Mr. Conyers, who has represented parts of the Detroit area in the House since 1965, this week confirmed the settlement of a wrongful termination complaint in 2015 from a staff member who had accused him of sexual harassment.

The settlement was first reported by BuzzFeed News on Monday. The publication also obtained affidavits from other staff members who said Mr. Conyers repeatedly harassed women working for him through actions that included requests for sexual acts, contacting and transporting other women with whom they believed Mr. Conyers was having affairs, caressing their hands and rubbing their legs and backs in public.

Mr. Reed said Mr. Conyers settled the claim because the lawmaker did not want to be “involved in protracted litigation” based on “advice he received at the time.”

“It’s not a situation where Mr. Conyers has said that he did anything wrong, that he admitted guilt or acknowledged responsibility for any allegations,” Mr. Reed said.

Mr. Conyers has helped lead the Judiciary Committee for years, and some Democrats are eager to bring fresh blood into the committee’s top ranks for some time, three congressional officials said. He has already handed over much of the day-to-day committee work to staff aides and other Democratic members in recent years, and some have said that Mr. Conyers often appears disoriented.

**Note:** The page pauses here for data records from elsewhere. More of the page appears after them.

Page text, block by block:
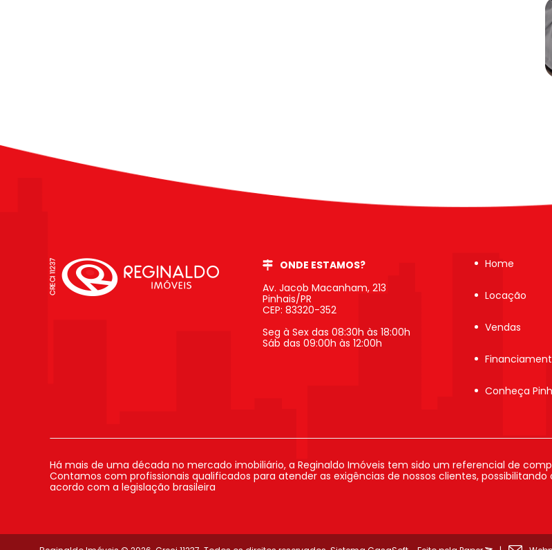
ONDE ESTAMOS?
Av. Jacob Macanham, 213
Pinhais/PR
CEP: 83320-352
Seg à Sex das 08:30h às 18:00h
Sáb das 09:00h às 12:00h
Home
Locação
Vendas
Conheça
Há mais de uma década no mercado imobiliário, a Reginaldo Imóveis tem sido um referencial de
Contamos com profissionais qualificados para atender as exigências de nossos clientes,
acordo com a legislação brasileira
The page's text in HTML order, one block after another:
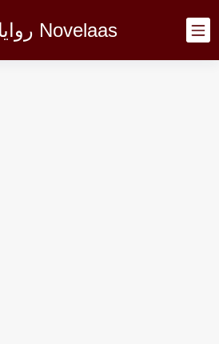
Novelaas روايات
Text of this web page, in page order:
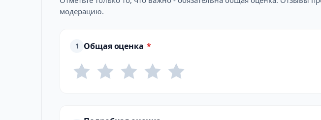
модерацию.
1 Общая оценка *
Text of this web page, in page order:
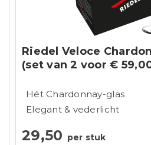
Riedel Veloce
(set van 2 voor €
Hét Chardonnay-glas
Elegant & vederlicht
29,50 per stuk
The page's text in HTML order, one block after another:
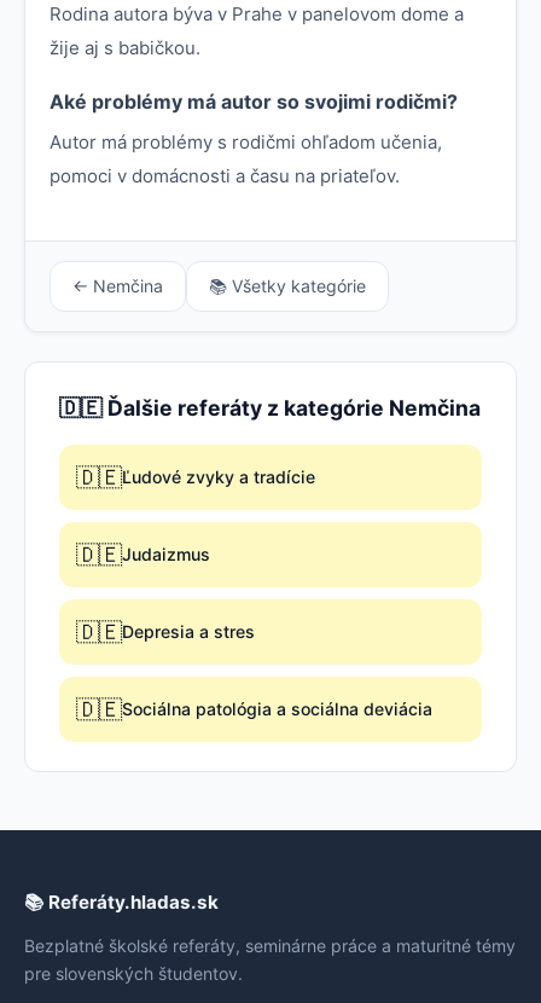
Rodina autora býva v Prahe v panelovom dome a
žije aj s babičkou.
Aké problémy má autor so svojimi rodičmi?
Autor má problémy s rodičmi ohľadom učenia,
pomoci v domácnosti a času na priateľov.
← Nemčina 📚 Všetky kategórie
🇩🇪 Ďalšie referáty z kategórie Nemčina
🇩🇪Ľudové zvyky a tradície
🇩🇪Judaizmus
🇩🇪Depresia a stres
🇩🇪Sociálna patológia a sociálna deviácia
📚 Referáty.hladas.sk
Bezplatné školské referáty, seminárne práce a maturitné témy
pre slovenských študentov.
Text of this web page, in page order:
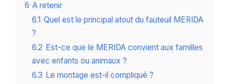
6 A retenir
6.1 Quel est le principal atout du fauteuil MERIDA
?
6.2 Est-ce que le MERIDA convient aux familles
avec enfants ou animaux ?
6.3 Le montage est-il compliqué ?
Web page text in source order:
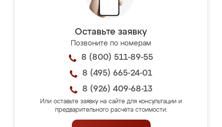
Оставьте заявку
Позвоните по номерам
8 (800) 511-89-55
8 (495) 665-24-01
8 (926) 409-68-13
Или оставьте заявку на сайте для консультации и
предварительного расчёта стоимости.
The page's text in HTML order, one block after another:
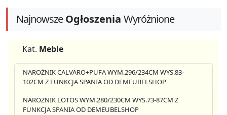
NajnowszeOgłoszenia Wyróżnione
Kat. Meble
NAROŻNIK CALVARO+PUFA WYM.296/234CM WYS.83-
102CM Z FUNKCJA SPANIA OD DEMEUBELSHOP
NAROŻNIK LOTOS WYM.280/230CM WYS.73-87CM Z
FUNKCJA SPANIA OD DEMEUBELSHOP
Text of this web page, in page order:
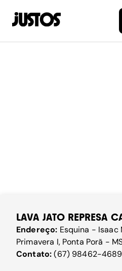
LAVA JATO REPRESA
Endereço: Esquina - Isaac
Primavera I, Ponta Porã -
Contato:(67) 98462-4689
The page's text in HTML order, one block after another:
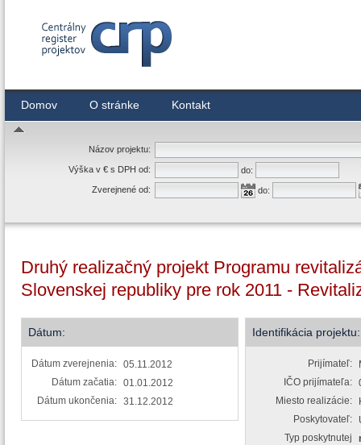
Domov O stránke Kontakt
Názov projektu:
Výška v € s DPH od:
do:
Zverejnené od:
do:
Druhý realizačný projekt Programu
Slovenskej republiky pre rok 2011 -
Dátum:
Dátum zverejnenia: 05.11.2012
Dátum začatia: 01.01.2012
Dátum ukončenia: 31.12.2012
Identifikácia projektu:
Prijímateľ:
IČO prijímateľa:
Miesto realizácie:
Poskytovateľ:
Typ poskytnutej

On Wednesday, Mr. Reed indicated that the lawmaker was aware of those desires, saying that people with “their agenda” had wanted Mr. Conyers to “step aside for a long time and are looking for any and every opportunity that would arise and if they don’t arise, they create them.”

But Mr. Conyers, a founding member of the Congressional Black Caucus who also holds the venerated title of Dean of the House, does not appear to be wavering.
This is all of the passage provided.